Making new discoveries
For first-year student Sloane Zuniga, studying business management, the course allowed her to see parts of campus that she wouldn’t have known otherwise.
“My favorite part of this class is honestly the fact I get to travel to different parts of campus,” she said. “I didn’t know that half of the locations were a thing or that certain buildings had museums in them.”
Zuniga was also able to approach her business management major from a new angle, noting how museums manage the movement of information and services.
“I would like to go on to study Supply Chain Management,” she said. “This museum class helps show how these connected processes work together in a real-world setting.”
The course enriches student careers through a holistic approach, no matter what career path they choose to go down.
“Not all of the students in my class are going to go into museum positions,” she said. “But a lot of them are probably going to work for institutions and companies, so really thinking about the practices of museums more holistically in terms of respecting people’s positions and respecting different communities to create an environment that is supportive.”

The Holistic Approach
The course’s holistic approach first dives into the internal systems of museums. Students can take a look into what works, and what doesn’t. Then, they look at museums and their function within the community.

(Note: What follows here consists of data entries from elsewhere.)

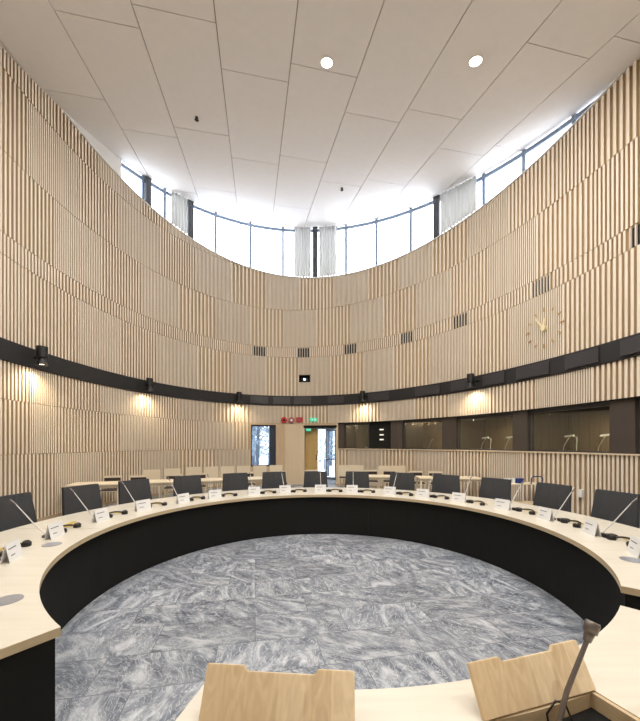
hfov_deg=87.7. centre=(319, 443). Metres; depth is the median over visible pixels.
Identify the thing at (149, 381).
wall spotlight
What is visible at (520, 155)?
window
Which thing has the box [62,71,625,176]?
trim
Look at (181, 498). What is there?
name card
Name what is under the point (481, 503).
headset
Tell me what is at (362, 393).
wall spotlight
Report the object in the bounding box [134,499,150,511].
name card
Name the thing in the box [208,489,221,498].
name card
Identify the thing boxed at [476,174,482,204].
window
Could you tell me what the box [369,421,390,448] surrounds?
panel
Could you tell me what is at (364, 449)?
trim
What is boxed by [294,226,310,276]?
curtain
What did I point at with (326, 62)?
recessed light
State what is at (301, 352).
air vent
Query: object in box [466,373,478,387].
wall spotlight
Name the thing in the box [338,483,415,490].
baseboard
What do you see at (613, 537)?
ear cup
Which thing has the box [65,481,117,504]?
side table
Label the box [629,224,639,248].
air vent
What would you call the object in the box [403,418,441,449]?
window
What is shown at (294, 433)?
trim
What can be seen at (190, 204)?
pillar
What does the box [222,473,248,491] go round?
chair
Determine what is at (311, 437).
door
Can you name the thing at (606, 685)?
table
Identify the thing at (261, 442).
birch tree
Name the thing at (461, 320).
air vent
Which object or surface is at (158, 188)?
window
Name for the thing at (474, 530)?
table
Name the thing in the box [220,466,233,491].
wooden chair
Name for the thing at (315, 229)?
pillar
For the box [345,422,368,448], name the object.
window
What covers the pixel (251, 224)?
window
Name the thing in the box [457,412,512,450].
window
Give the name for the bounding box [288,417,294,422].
bell
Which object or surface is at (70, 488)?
gooseneck microphone
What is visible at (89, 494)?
chair
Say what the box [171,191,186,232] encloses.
curtain
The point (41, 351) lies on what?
wall spotlight
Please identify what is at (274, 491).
headset
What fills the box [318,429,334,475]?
birch tree
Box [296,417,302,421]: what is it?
fire sign
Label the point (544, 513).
name card
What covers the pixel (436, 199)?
pillar
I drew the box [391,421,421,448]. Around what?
wall
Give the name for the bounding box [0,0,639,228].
ceiling
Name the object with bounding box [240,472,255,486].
wooden chair
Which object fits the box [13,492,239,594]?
table
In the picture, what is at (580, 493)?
wall socket
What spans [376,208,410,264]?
window
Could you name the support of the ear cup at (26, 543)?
on the headset at (26, 543)
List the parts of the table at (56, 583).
panel, panel
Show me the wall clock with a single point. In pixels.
(543, 327)
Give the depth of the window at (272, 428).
13.91 m
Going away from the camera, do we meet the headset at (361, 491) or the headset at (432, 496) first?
the headset at (432, 496)
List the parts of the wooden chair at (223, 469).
backrest
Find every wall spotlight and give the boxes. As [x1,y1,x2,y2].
[34,345,48,366]
[146,378,152,391]
[236,392,241,401]
[360,391,367,401]
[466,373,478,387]
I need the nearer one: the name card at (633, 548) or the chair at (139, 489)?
the name card at (633, 548)
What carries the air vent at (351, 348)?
in the wall at (174, 311)
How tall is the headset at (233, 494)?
0.054 m
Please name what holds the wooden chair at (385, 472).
on the floor
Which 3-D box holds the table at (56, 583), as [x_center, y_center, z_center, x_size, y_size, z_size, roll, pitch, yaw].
[-2.411,1.300,2.376,1.291,0.740,3.167,0,0,-28]
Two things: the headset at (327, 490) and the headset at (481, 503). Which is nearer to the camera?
the headset at (481, 503)
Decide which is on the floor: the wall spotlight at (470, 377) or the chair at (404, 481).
the chair at (404, 481)
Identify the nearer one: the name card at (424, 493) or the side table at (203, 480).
the name card at (424, 493)
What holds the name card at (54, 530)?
on the table at (56, 583)
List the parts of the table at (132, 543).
panel
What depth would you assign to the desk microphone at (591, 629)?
1.14 m
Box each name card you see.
[0,538,22,563]
[44,520,64,539]
[92,507,109,522]
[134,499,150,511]
[176,493,189,503]
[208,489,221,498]
[248,486,259,494]
[279,485,290,492]
[315,485,325,491]
[346,485,357,492]
[384,486,395,494]
[416,489,429,497]
[452,492,465,502]
[494,498,510,510]
[537,506,554,521]
[582,518,600,536]
[627,535,639,557]
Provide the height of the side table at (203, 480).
0.740 m
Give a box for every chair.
[0,492,36,531]
[61,484,102,515]
[100,475,121,505]
[118,479,151,504]
[130,475,147,479]
[143,469,161,497]
[163,474,181,497]
[164,468,179,494]
[173,475,202,496]
[186,467,200,475]
[191,473,206,492]
[204,467,217,492]
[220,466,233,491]
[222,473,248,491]
[237,466,249,486]
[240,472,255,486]
[252,465,265,486]
[262,472,286,488]
[270,465,282,471]
[303,471,327,487]
[338,465,350,486]
[345,471,368,487]
[351,465,363,471]
[365,470,378,488]
[378,466,391,488]
[383,470,395,488]
[389,472,414,490]
[392,466,405,472]
[409,471,425,488]
[428,471,442,491]
[431,474,459,493]
[479,477,510,501]
[533,482,571,511]
[590,489,639,527]
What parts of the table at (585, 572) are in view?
panel
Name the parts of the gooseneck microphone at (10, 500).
stem
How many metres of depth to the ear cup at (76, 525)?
3.70 m
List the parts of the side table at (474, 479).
leg
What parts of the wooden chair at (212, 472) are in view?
backrest
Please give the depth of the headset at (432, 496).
5.74 m
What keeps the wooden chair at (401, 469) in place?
on the floor
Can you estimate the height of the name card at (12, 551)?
0.145 m
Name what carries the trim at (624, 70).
attached to the wall at (174, 311)
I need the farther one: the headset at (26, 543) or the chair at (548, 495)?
the chair at (548, 495)
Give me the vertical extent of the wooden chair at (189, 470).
0.915 m
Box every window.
[121,162,143,198]
[144,176,164,217]
[165,189,170,218]
[194,205,215,251]
[216,212,249,266]
[250,222,282,274]
[251,425,275,466]
[283,227,312,274]
[318,225,345,273]
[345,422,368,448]
[346,219,375,272]
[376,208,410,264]
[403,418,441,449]
[411,201,432,250]
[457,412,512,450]
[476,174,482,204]
[483,150,522,204]
[523,114,573,170]
[529,402,609,452]
[574,100,594,121]
[638,398,639,453]
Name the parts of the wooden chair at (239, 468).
backrest
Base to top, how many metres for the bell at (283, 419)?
0.260 m
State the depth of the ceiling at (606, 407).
8.81 m
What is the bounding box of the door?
[305,428,335,483]
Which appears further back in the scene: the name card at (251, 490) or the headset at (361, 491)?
the headset at (361, 491)
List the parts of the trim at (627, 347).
band panel, band panel, band panel, band panel, band panel, band panel, band panel, band panel, band panel, band panel, band panel
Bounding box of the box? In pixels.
[515,478,523,482]
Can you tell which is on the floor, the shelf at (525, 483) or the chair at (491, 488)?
the chair at (491, 488)
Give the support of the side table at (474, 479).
on the floor
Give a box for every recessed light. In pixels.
[320,56,333,68]
[468,54,482,67]
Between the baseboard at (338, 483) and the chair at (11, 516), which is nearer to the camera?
the chair at (11, 516)
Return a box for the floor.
[50,484,583,720]
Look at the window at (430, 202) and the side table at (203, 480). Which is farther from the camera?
the window at (430, 202)
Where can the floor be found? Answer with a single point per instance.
(393, 613)
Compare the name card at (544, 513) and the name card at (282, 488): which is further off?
the name card at (282, 488)
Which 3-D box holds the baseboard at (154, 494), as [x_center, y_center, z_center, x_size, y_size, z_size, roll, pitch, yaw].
[-4.329,1.635,10.139,2.501,0.070,10.178,0,0,31]
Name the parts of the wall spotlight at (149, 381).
lamp shade
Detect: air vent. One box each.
[253,346,265,355]
[297,348,309,357]
[344,343,356,354]
[400,330,413,343]
[453,311,467,328]
[531,273,550,297]
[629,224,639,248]
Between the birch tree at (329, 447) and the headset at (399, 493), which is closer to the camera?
the headset at (399, 493)
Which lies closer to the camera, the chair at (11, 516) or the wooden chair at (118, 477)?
the chair at (11, 516)
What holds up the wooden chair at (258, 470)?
on the floor
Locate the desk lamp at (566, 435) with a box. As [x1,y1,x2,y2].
[564,435,576,450]
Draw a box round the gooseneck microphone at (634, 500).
[601,498,637,532]
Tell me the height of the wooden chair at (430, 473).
0.810 m
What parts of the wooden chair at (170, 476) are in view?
backrest
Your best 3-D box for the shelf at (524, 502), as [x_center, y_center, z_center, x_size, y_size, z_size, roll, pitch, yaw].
[4.720,1.390,7.850,0.840,0.020,0.400,0,0,-4]
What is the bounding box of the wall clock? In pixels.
[526,307,563,347]
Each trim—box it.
[0,333,639,405]
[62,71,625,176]
[63,66,628,278]
[285,424,337,484]
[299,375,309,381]
[303,425,336,427]
[346,396,639,422]
[364,449,639,455]
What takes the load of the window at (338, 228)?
in the wall at (174, 311)
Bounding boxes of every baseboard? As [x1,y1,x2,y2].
[37,483,261,521]
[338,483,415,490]
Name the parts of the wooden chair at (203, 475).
backrest
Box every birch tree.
[252,426,266,460]
[252,426,268,464]
[252,427,267,464]
[252,427,268,464]
[318,429,334,469]
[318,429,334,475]
[324,431,334,465]
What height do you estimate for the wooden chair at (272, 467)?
0.915 m
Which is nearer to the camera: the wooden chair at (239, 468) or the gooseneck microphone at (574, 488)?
the gooseneck microphone at (574, 488)
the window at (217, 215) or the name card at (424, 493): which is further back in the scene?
the window at (217, 215)
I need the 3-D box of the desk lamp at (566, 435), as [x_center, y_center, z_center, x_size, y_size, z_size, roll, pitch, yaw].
[5.949,0.024,7.863,0.140,0.492,0.330,0,0,-17]
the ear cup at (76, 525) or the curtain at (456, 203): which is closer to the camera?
the ear cup at (76, 525)
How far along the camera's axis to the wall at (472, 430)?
11.06 m
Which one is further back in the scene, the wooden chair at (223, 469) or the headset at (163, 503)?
the wooden chair at (223, 469)
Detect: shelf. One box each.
[511,482,536,484]
[513,501,532,504]
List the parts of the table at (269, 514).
panel
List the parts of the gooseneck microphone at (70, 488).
stem
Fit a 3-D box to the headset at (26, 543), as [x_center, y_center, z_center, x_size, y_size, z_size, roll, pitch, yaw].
[-2.683,0.905,2.885,0.170,0.054,0.354,0,0,-15]
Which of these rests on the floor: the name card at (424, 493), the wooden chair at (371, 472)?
the wooden chair at (371, 472)
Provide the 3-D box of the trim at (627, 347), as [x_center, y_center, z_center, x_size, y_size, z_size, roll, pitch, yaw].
[-0.110,-1.800,5.990,12.000,0.400,15.923,0,0,0]
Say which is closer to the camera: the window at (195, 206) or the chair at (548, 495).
the chair at (548, 495)
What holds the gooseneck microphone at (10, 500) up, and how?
on the table at (56, 583)
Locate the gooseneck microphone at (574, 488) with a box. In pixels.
[554,488,575,519]
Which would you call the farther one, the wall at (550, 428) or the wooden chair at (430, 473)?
the wooden chair at (430, 473)
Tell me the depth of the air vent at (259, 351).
13.67 m
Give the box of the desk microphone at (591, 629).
[556,619,600,720]
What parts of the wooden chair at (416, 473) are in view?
backrest
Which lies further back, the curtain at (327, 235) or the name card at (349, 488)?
the curtain at (327, 235)
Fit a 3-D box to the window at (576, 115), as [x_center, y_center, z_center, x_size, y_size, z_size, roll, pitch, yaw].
[5.724,-7.149,6.996,0.057,0.342,0.789,0,0,-12]
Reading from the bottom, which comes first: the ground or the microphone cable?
the microphone cable
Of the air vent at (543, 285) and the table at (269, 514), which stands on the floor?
the table at (269, 514)
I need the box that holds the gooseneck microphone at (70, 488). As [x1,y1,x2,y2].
[70,488,92,515]
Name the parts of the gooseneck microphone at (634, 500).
stem
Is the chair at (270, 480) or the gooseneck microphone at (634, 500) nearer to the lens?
the gooseneck microphone at (634, 500)
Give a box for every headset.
[0,540,31,555]
[63,522,80,532]
[109,510,127,517]
[151,502,166,506]
[190,496,204,500]
[221,493,237,496]
[260,490,275,493]
[291,489,306,491]
[326,489,342,491]
[358,489,374,492]
[396,492,413,495]
[430,495,450,499]
[466,500,487,505]
[512,507,537,514]
[557,518,583,527]
[601,533,629,545]
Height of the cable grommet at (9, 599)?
0.004 m
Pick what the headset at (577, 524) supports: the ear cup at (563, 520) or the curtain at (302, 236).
the ear cup at (563, 520)
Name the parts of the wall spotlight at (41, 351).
lamp shade
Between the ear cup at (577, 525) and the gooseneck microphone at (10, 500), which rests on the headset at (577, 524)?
the ear cup at (577, 525)
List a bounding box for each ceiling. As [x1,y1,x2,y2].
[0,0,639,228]
[417,406,608,422]
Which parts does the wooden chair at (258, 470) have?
backrest
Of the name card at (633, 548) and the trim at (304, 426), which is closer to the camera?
the name card at (633, 548)
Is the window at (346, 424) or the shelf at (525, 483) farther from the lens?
the window at (346, 424)
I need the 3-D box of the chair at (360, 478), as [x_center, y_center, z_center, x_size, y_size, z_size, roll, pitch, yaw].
[0.778,1.141,7.154,0.570,1.061,0.633,0,0,11]
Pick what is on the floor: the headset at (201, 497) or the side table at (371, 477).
the side table at (371, 477)
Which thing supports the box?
on the trolley
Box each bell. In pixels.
[281,417,286,422]
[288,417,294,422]
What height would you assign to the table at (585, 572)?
0.740 m
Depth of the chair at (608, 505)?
4.22 m
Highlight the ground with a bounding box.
[259,452,334,476]
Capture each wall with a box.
[0,45,100,518]
[98,156,521,502]
[338,423,355,448]
[356,410,608,450]
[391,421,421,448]
[442,417,484,449]
[513,411,571,450]
[519,59,639,515]
[610,398,637,453]
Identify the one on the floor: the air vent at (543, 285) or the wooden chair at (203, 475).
the wooden chair at (203, 475)
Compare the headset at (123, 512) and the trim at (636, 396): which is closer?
the headset at (123, 512)
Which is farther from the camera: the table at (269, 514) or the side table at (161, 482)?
the side table at (161, 482)
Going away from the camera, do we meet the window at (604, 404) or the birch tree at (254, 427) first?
the window at (604, 404)
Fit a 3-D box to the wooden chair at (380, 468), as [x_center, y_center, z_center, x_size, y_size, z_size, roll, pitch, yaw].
[2.285,1.213,11.793,0.460,0.915,0.435,0,0,6]
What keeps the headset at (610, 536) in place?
on the table at (585, 572)
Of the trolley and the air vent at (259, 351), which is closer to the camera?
the trolley
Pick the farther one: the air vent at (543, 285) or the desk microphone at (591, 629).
the air vent at (543, 285)
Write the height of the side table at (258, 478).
0.740 m
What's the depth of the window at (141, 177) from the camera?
10.34 m
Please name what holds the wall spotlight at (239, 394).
attached to the wall
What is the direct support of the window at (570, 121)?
in the wall at (579, 204)
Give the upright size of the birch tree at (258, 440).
7.001 m
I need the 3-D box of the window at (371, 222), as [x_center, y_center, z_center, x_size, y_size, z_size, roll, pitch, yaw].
[1.631,-7.859,13.225,1.312,2.080,0.083,0,0,31]
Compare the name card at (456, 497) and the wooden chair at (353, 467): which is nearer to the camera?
the name card at (456, 497)
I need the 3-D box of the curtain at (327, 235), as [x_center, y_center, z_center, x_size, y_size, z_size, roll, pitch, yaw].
[0.323,-7.929,13.664,0.767,2.109,0.091,0,0,17]
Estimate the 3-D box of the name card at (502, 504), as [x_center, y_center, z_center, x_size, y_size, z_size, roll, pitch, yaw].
[2.598,0.858,4.739,0.064,0.145,0.215,0,0,-28]
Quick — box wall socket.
[577,489,583,497]
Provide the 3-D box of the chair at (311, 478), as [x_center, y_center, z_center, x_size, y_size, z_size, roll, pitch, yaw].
[-0.099,1.141,7.222,0.570,1.061,0.633,0,0,0]
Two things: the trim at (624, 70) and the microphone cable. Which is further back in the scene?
the trim at (624, 70)
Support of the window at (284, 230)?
in the wall at (174, 311)
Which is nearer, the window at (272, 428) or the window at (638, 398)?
the window at (638, 398)
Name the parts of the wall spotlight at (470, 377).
lamp shade
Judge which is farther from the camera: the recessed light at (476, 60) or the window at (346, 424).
the window at (346, 424)
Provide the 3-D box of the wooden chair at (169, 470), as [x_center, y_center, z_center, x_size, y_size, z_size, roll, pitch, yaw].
[-4.633,1.213,10.493,0.460,0.915,0.435,0,0,-18]
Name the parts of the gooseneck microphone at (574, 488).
stem
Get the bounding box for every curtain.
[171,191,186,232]
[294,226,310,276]
[319,225,336,276]
[440,176,475,233]
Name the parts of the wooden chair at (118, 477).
backrest
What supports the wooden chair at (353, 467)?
on the floor
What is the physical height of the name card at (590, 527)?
0.145 m
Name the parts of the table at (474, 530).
panel
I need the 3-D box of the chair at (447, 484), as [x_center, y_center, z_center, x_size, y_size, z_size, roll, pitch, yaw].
[2.326,1.141,6.411,0.570,1.061,0.633,0,0,40]
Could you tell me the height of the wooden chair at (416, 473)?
0.810 m
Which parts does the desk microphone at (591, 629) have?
stem
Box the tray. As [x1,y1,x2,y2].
[563,707,610,720]
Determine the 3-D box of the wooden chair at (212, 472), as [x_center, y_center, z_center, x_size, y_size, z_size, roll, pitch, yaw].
[-3.696,1.213,11.293,0.460,0.915,0.435,0,0,-18]
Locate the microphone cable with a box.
[546,700,572,720]
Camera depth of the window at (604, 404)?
7.71 m
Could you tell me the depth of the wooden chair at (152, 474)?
9.81 m
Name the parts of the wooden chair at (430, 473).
backrest
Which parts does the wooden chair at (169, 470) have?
backrest
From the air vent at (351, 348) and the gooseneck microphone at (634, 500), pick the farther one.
the air vent at (351, 348)
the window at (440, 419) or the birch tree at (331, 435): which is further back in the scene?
the birch tree at (331, 435)
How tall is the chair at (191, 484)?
1.061 m
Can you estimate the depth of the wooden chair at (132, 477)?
9.14 m
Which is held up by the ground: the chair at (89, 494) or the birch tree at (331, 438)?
the birch tree at (331, 438)
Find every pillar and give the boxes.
[145,176,150,205]
[187,199,193,238]
[313,227,317,276]
[433,195,439,238]
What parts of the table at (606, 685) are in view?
hatch lid, hatch lid
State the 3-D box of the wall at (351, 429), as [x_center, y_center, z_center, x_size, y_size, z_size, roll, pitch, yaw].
[1.236,-0.145,14.455,0.257,1.430,1.941,0,0,23]
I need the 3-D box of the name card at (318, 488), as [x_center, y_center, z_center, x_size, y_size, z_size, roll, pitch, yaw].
[0.010,0.858,6.429,0.215,0.145,0.064,0,0,-1]
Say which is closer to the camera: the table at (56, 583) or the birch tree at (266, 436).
the table at (56, 583)
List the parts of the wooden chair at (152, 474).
backrest
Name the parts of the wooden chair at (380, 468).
backrest
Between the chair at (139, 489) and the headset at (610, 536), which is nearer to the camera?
the headset at (610, 536)
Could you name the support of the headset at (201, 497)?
on the table at (132, 543)
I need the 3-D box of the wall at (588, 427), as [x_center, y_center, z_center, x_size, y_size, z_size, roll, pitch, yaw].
[5.434,-0.255,10.797,1.867,1.650,12.218,0,0,-32]
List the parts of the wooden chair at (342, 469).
backrest
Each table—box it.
[0,529,104,720]
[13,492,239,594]
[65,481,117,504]
[149,479,172,485]
[175,605,639,720]
[201,478,222,483]
[222,487,375,540]
[248,476,261,481]
[368,489,560,569]
[369,475,414,479]
[415,476,480,496]
[503,510,639,630]
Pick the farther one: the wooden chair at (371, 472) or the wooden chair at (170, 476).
the wooden chair at (371, 472)
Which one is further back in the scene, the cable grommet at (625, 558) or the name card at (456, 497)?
the name card at (456, 497)
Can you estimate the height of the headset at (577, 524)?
0.054 m
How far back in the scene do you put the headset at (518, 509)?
4.57 m
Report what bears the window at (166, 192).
in the wall at (174, 311)
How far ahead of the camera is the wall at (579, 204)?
7.02 m
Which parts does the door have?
glazed frame
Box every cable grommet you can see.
[0,594,23,605]
[41,542,61,546]
[619,556,639,562]
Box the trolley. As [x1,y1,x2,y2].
[511,476,542,504]
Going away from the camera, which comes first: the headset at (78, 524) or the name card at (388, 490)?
the headset at (78, 524)
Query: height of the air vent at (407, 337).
0.390 m
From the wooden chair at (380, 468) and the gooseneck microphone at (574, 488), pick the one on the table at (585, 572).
the gooseneck microphone at (574, 488)
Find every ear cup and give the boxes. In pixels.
[21,540,31,546]
[73,522,80,527]
[560,518,567,522]
[572,523,580,527]
[607,534,616,540]
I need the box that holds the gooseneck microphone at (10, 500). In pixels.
[9,499,44,537]
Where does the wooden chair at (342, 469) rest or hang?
on the floor
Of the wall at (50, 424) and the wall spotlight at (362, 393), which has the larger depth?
the wall spotlight at (362, 393)
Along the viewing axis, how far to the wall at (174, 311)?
11.44 m
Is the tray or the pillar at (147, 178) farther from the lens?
the pillar at (147, 178)
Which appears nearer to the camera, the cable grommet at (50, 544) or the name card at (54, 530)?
the cable grommet at (50, 544)
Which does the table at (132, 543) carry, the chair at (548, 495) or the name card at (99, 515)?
the name card at (99, 515)
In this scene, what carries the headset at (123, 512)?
on the table at (132, 543)
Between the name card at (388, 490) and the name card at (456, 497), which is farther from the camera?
the name card at (388, 490)
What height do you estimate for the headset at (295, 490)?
0.054 m
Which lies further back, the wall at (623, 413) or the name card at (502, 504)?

“We’re really taking that ecosystem approach of looking at these institutions as networks that are working together internally and externally, hopefully moving beyond the hierarchical traditional system where the director is making all the decisions and the curators are speaking for groups of people,” DiCindio said.
Mendoza said it was the museum staff that inspired her.
“Meeting the people at the museums – it’s very interesting to see people so passionate about their jobs.”